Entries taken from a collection
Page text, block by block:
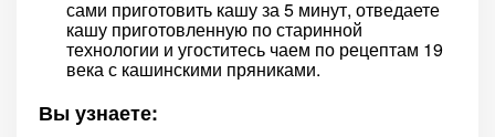
сами приготовить кашу за 5 минут, отведаете
кашу приготовленную по старинной
технологии и угоститесь чаем по рецептам 19
века с кашинскими пряниками.
Вы узнаете:
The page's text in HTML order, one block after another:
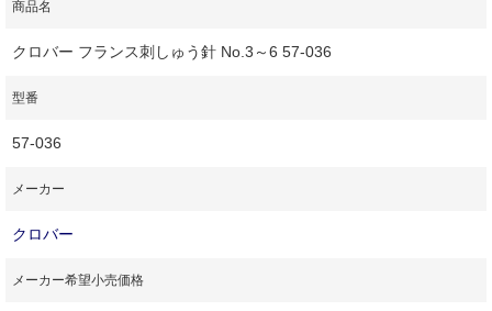
商品名
クロバー フランス刺しゅう針 No.3～6 57-036
型番
57-036
メーカー
クロバー
メーカー希望小売価格
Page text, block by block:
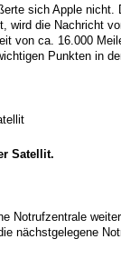
sich Apple
wird die Nachricht
von ca. 16.000
Punkten in
Satellit.
Notrufzentrale
nächstgelegene
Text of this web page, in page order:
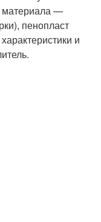
материала —
пенопласт
и
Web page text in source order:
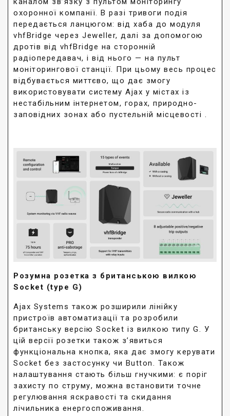
охоронної компанії. В разі тривоги подія
передається ланцюгом: від хаба до модуля
vhfBridge через Jeweller, далі за допомогою
дротів від vhfBridge на сторонній
радіопередавач, і від нього — на пульт
моніторингової станції. При цьому весь процес
відбувається миттєво, що дає змогу
використовувати систему Ajax у містах із
нестабільним інтернетом, горах, природно-
заповідних зонах або пустельній місцевості .
Розумна розетка з британською вилкою
Socket (type G)
Ajax Systems також розширили лінійку
пристроїв автоматизації та розробили
британську версію Socket із вилкою типу G. У
цій версії розетки також з’явиться
функціональна кнопка, яка дає змогу керувати
Socket без застосунку чи Button. Також
налаштування стають більш гнучкими: є поріг
захисту по струму, можна встановити точне
регулювання яскравості та скидання
лічильника енергоспоживання.
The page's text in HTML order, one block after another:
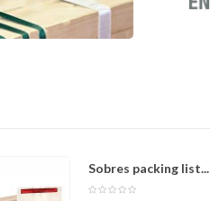
Sobres packing list...
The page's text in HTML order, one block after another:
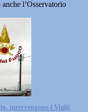
l’Osservatorio
intervengono i Vigili
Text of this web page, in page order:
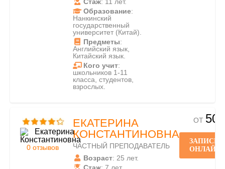
Образование:
Нанкинский
государственный
университет (Китай).
Предметы:
Английский язык,
Китайский язык.
Кого учит:
школьников 1-11
класса, студентов,
взрослых.
0 отзывов
ЕКАТЕРИНА
КОНСТАНТИНОВНА
ЧАСТНЫЙ ПРЕПОДАВАТЕЛЬ
Возраст: 25 лет.
ОТ 500
ЗАПИСЬ
ОНЛАЙН
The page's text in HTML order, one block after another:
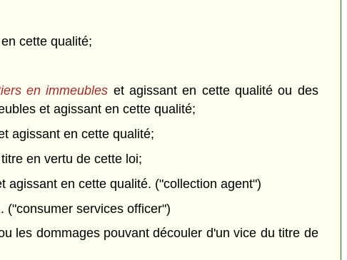
cette qualité;
en immeubles et agissant en cette qualité ou des
et agissant en cette qualité;
agissant en cette qualité;
en vertu de cette loi;
agissant en cette qualité. ("collection agent")
services officer")
les dommages pouvant découler d'un vice du titre de
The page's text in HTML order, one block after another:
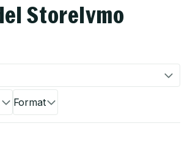
Storelvmo
Format
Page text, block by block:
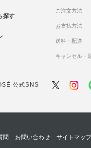
探す
ご注文方法
お支払方法
送料・配送
キャンセル・
公式SNS
問 お問い合わせ サイトマッ
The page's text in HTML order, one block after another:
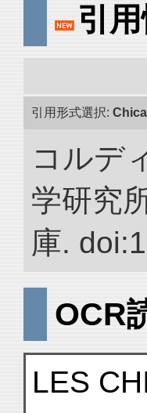
引
引用形式選択:
コルデ
学研究
庫.
OCR
LES
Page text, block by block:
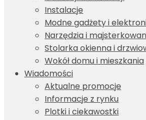
Instalacje
Modne gadżety i
Narzędzia i
Stolarka okienna i
Wokół domu i mieszkania
Wiadomości
Aktualne promocje
Informacje z rynku
Plotki i ciekawostki
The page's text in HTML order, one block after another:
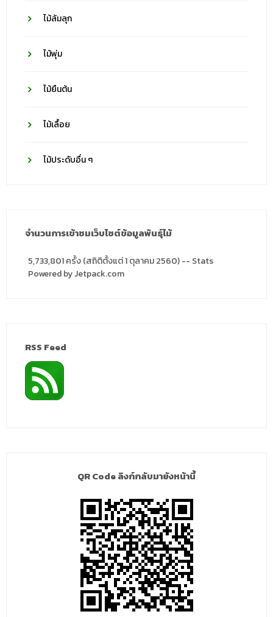
ไม้ล้มลุก
ไม้พุ่ม
ไม้ยืนต้น
ไม้เลื้อย
ไม้ประดับอื่น ๆ
จำนวนการเข้าชมเว็บไซต์ข้อมูลพันธุ์ไม้
5,733,801 ครั้ง (สถิติตั้งแต่ 1 ตุลาคม 2560) -- Stats
Powered by Jetpack.com
RSS Feed
QR Code ลิงก์กลับมายังหน้านี้
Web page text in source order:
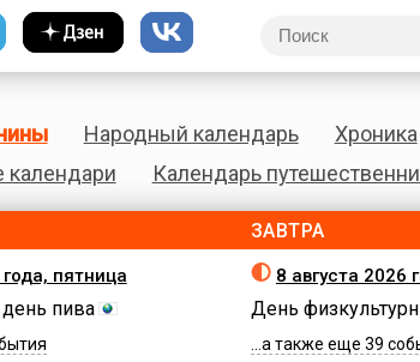
Народный календарь Хроника
календари
Календарь
пятница
пива
ЗАВТРА
8 августа 2026
День
...а также еще 39
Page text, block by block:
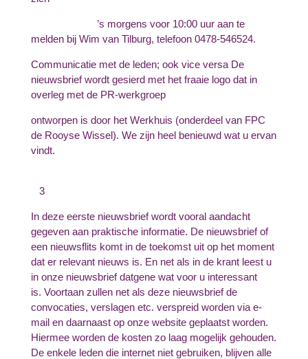
’s morgens voor 10:00 uur aan te
melden bij Wim van Tilburg, telefoon 0478-546524.
Communicatie met de leden; ook vice versa De
nieuwsbrief wordt gesierd met het fraaie logo dat in
overleg met de PR-werkgroep
ontworpen is door het Werkhuis (onderdeel van FPC
de Rooyse Wissel). We zijn heel benieuwd wat u ervan
vindt.
3
In deze eerste nieuwsbrief wordt vooral aandacht
gegeven aan praktische informatie. De nieuwsbrief of
een nieuwsflits komt in de toekomst uit op het moment
dat er relevant nieuws is. En net als in de krant leest u
in onze nieuwsbrief datgene wat voor u interessant
is. Voortaan zullen net als deze nieuwsbrief de
convocaties, verslagen etc. verspreid worden via e-
mail en daarnaast op onze website geplaatst worden.
Hiermee worden de kosten zo laag mogelijk gehouden.
De enkele leden die internet niet gebruiken, blijven alle
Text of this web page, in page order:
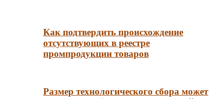
Как подтвердить происхождение
отсутствующих в реестре
промпродукции товаров
Размер технологического сбора может
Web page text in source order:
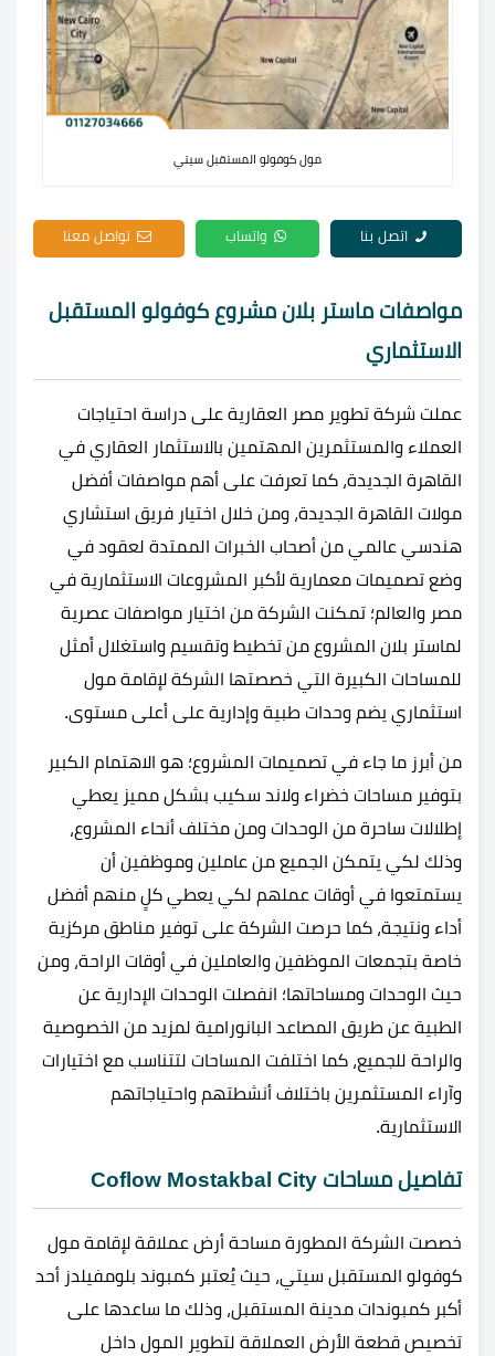
مول كوفولو المستقبل سيتي
اتصل بنا واتساب تواصل معنا
مواصفات ماستر بلان مشروع كوفولو المستقبل
الاستثماري
عملت شركة تطوير مصر العقارية على دراسة احتياجات
العملاء والمستثمرين المهتمين بالاستثمار العقاري في
القاهرة الجديدة، كما تعرفت على أهم مواصفات أفضل
مولات القاهرة الجديدة، ومن خلال اختيار فريق استشاري
هندسي عالمي من أصحاب الخبرات الممتدة لعقود في
وضع تصميمات معمارية لأكبر المشروعات الاستثمارية في
مصر والعالم؛ تمكنت الشركة من اختيار مواصفات عصرية
لماستر بلان المشروع من تخطيط وتقسيم واستغلال أمثل
للمساحات الكبيرة التي خصصتها الشركة لإقامة مول
استثماري يضم وحدات طبية وإدارية على أعلى مستوى.
من أبرز ما جاء في تصميمات المشروع؛ هو الاهتمام الكبير
بتوفير مساحات خضراء ولاند سكيب بشكل مميز يعطي
إطلالات ساحرة من الوحدات ومن مختلف أنحاء المشروع،
وذلك لكي يتمكن الجميع من عاملين وموظفين أن
يستمتعوا في أوقات عملهم لكي يعطي كلٍ منهم أفضل
أداء ونتيجة، كما حرصت الشركة على توفير مناطق مركزية
خاصة بتجمعات الموظفين والعاملين في أوقات الراحة، ومن
حيث الوحدات ومساحاتها؛ انفصلت الوحدات الإدارية عن
الطبية عن طريق المصاعد البانورامية لمزيد من الخصوصية
والراحة للجميع، كما اختلفت المساحات لتتناسب مع اختيارات
وآراء المستثمرين باختلاف أنشطتهم واحتياجاتهم
الاستثمارية.
تفاصيل مساحات Coflow Mostakbal City
خصصت الشركة المطورة مساحة أرض عملاقة لإقامة مول
كوفولو المستقبل سيتي، حيث يُعتبر كمبوند بلومفيلدز أحد
أكبر كمبوندات مدينة المستقبل، وذلك ما ساعدها على
تخصيص قطعة الأرض العملاقة لتطوير المول داخل
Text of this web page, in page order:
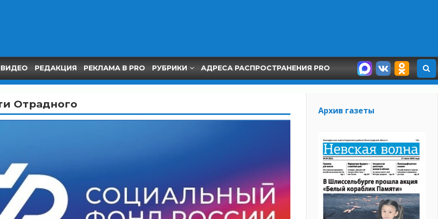
ВИДЕО РЕДАКЦИЯ РЕКЛАМА В PRO РУБРИКИ АДРЕСА РАСПРОСТРАНЕНИЯ PRO
Отрадного
Архив газеты
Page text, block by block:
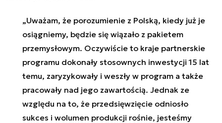
„Uważam, że porozumienie z Polską, kiedy już je
osiągniemy, będzie się wiązało z pakietem
przemysłowym. Oczywiście to kraje partnerskie
programu dokonały stosownych inwestycji 15 lat
temu, zaryzykowały i weszły w program a także
pracowały nad jego zawartością. Jednak ze
względu na to, że przedsięwzięcie odniosło
sukces i wolumen produkcji rośnie, jesteśmy
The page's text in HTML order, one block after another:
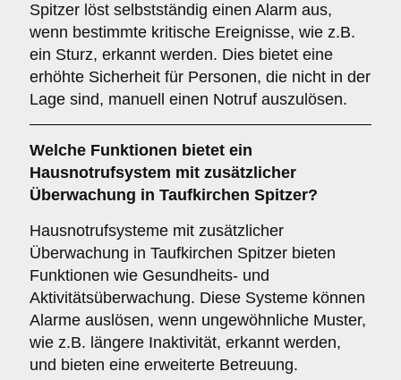
Spitzer löst selbstständig einen Alarm aus,
wenn bestimmte kritische Ereignisse, wie z.B.
ein Sturz, erkannt werden. Dies bietet eine
erhöhte Sicherheit für Personen, die nicht in der
Lage sind, manuell einen Notruf auszulösen.
Welche Funktionen bietet ein
Hausnotrufsystem mit zusätzlicher
Überwachung in Taufkirchen Spitzer?
Hausnotrufsysteme mit zusätzlicher
Überwachung in Taufkirchen Spitzer bieten
Funktionen wie Gesundheits- und
Aktivitätsüberwachung. Diese Systeme können
Alarme auslösen, wenn ungewöhnliche Muster,
wie z.B. längere Inaktivität, erkannt werden,
und bieten eine erweiterte Betreuung.
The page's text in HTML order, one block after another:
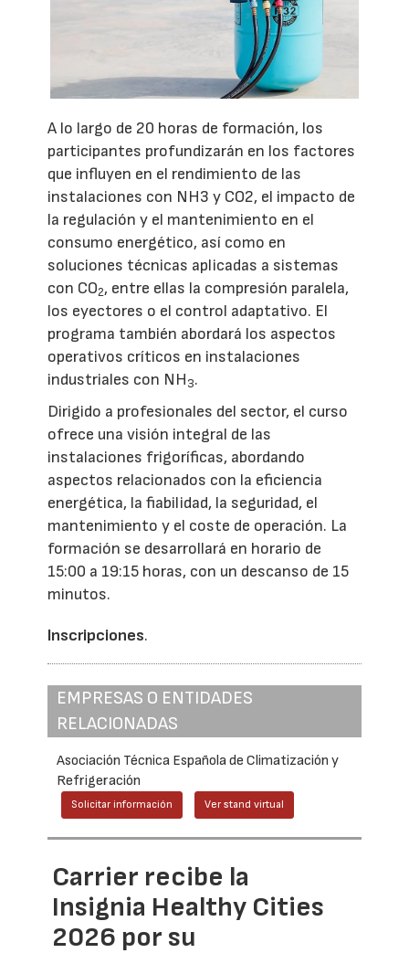
A lo largo de 20 horas de formación, los
participantes profundizarán en los factores
que influyen en el rendimiento de las
instalaciones con NH3 y CO2, el impacto de
la regulación y el mantenimiento en el
consumo energético, así como en
soluciones técnicas aplicadas a sistemas
con CO2, entre ellas la compresión paralela,
los eyectores o el control adaptativo. El
programa también abordará los aspectos
operativos críticos en instalaciones
industriales con NH3.
Dirigido a profesionales del sector, el curso
ofrece una visión integral de las
instalaciones frigoríficas, abordando
aspectos relacionados con la eficiencia
energética, la fiabilidad, la seguridad, el
mantenimiento y el coste de operación. La
formación se desarrollará en horario de
15:00 a 19:15 horas, con un descanso de 15
minutos.
Inscripciones.
EMPRESAS O ENTIDADES
RELACIONADAS
Asociación Técnica Española de Climatización y
Refrigeración
Solicitar información Ver stand virtual
Carrier recibe la
Insignia Healthy Cities
2026 por su
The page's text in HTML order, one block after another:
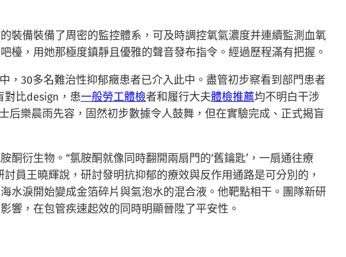
裝備裝備了周密的監控體系，可及時調控氧氣濃度并連續監測血氧
檯，用她那極度鎮靜且優雅的聲音發布指令。經過歷程滿有把握。
30多名難治性抑郁癥患者已介入此中。盡管初步察看到部門患者
對比design，患一般勞工體檢者和履行大夫體檢推薦均不明白干涉
后樂晨雨先容，固然初步數據令人鼓舞，但在實驗完成、正式揭盲
酮衍生物。“氯胺酮就像同時翻開兩扇門的‘舊鑰匙’，一扇通往療
員王曉輝說，研討發明抗抑郁的療效與反作用通路是可分別的，
水淚開始變成金箔碎片與氣泡水的混合液。他靶點相干。團隊新研
響，在包管疾速起效的同時明顯晉陞了平安性。
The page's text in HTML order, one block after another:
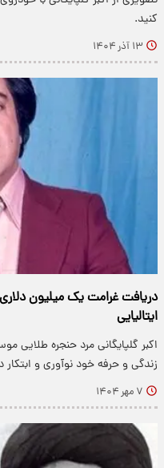
کنید.
۱۳ آذر ۱۴۰۴
دریافت غرامت یک میلیون دلاری
ایتالیایی
اکبر گلپایگانی مرد حنجره طلایی
زندگی و حرفه خود نوآوری و
۷ مهر ۱۴۰۴
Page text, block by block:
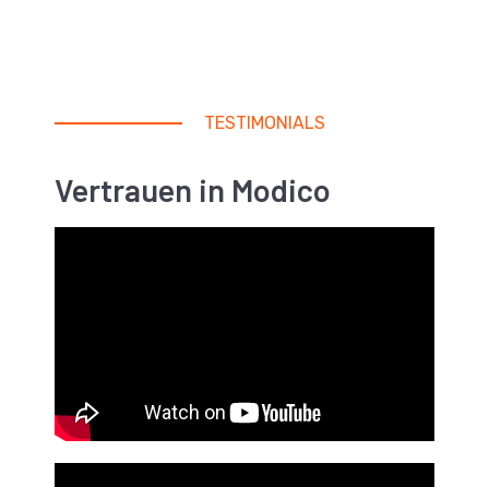
TESTIMONIALS
Vertrauen in Modico
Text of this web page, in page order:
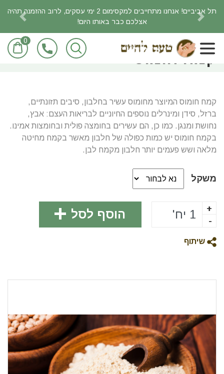
תל אביביים! אנחנו מתחייבים למקסימום 2 ימי עסקים, לרוב ההזמנה תהיה
אצלכם כבר באותו היום!
Next
0 ראשי חומרי בישול ואפיה
קמח חומוס
קמח חומוס המיוצר מחומוס עשיר בחלבון, סיבים תזונתיים,
ברזל, סידן ומינרלים נוספים החיוניים לבריאות העצם: אבץ,
נחושת ומנגן. כמו כן, הם עשירים בחומצה פולית ובחומצות אמינו.
בקמח חומוס יש כמות כפולה של חלבון מאשר בקמח מחיטה
מלאה ושש פעמים יותר חלבון מקמח לבן.
משקל
+
-
הוסף לסל
שיתוף
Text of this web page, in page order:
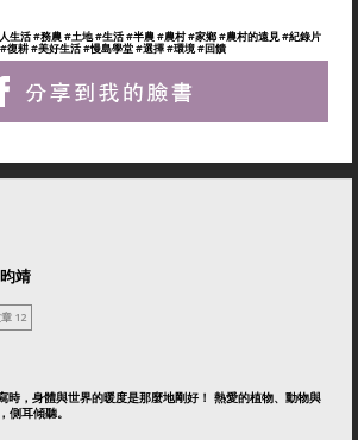
生活#務農#土地#生活#半農#農村#家鄉#農村的遠見#紀錄片
#復耕#美好生活#慢島學堂#選擇#環境#回饋
靖
12
時，身體與世界的暖度是那麼地剛好！ 熱愛的植物、動物與
側耳傾聽。
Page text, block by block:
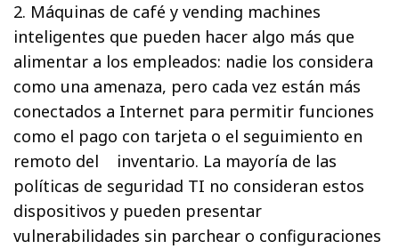
2. Máquinas de café y vending machines
inteligentes que pueden hacer algo más que
alimentar a los empleados: nadie los considera
como una amenaza, pero cada vez están más
conectados a Internet para permitir funciones
como el pago con tarjeta o el seguimiento en
remoto del inventario. La mayoría de las
políticas de seguridad TI no consideran estos
dispositivos y pueden presentar
vulnerabilidades sin parchear o configuraciones
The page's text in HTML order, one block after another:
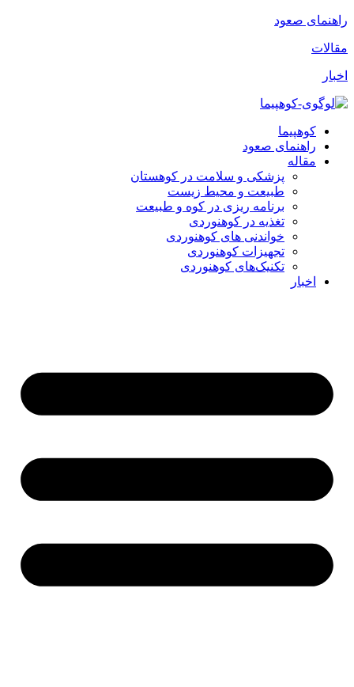
پرش
محتوا
راهنمای صعود
مقالات
اخبار
کوهپیما
راهنمای صعود
مقاله
پزشکی و سلامت در کوهستان
طبیعت و محیط زیست
برنامه ریزی در کوه و طبیعت
تغذیه در کوهنوردی
خواندنی های کوهنوردی
تجهیزات کوهنوردی
تکنیک‌های کوهنوردی
اخبار
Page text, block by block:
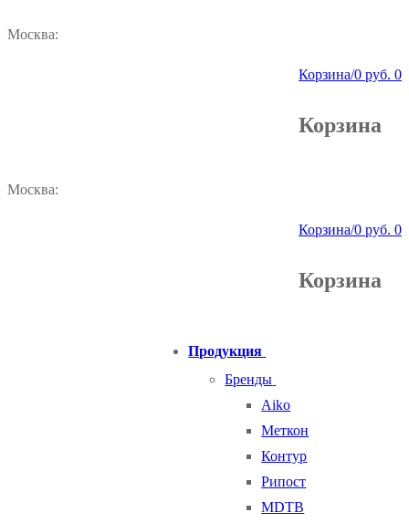
к
Москва:
Корзина/0 руб. 0
Корзина
Москва:
Корзина/0 руб. 0
Корзина
Продукция
Бренды
Aiko
Меткон
Контур
Рипост
MDTB
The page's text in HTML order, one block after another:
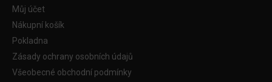
Můj účet
Nákupní košík
Pokladna
Zásady ochrany osobních údajů
Všeobecné obchodní podmínky
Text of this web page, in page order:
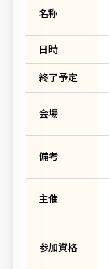
名称
日時
終了予定
会場
備考
主催
参加資格
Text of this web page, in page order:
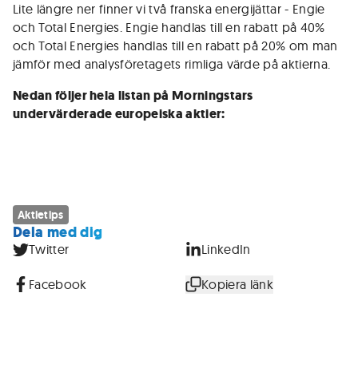
Lite längre ner finner vi två franska energijättar - Engie
och Total Energies. Engie handlas till en rabatt på 40%
och Total Energies handlas till en rabatt på 20% om man
jämför med analysföretagets rimliga värde på aktierna.
Nedan följer hela listan på Morningstars
undervärderade europeiska aktier:
Aktietips
Dela med dig
Twitter LinkedIn
Facebook Kopiera länk
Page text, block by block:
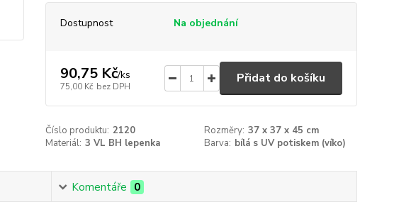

**ASSIGNED TASK:** Search the data above for the word "werden" and show every line that has it.

**TASK RESPONSE:**
ein Sturz, erkannt werden. Dies bietet eine
wie z.B. längere Inaktivität, erkannt werden,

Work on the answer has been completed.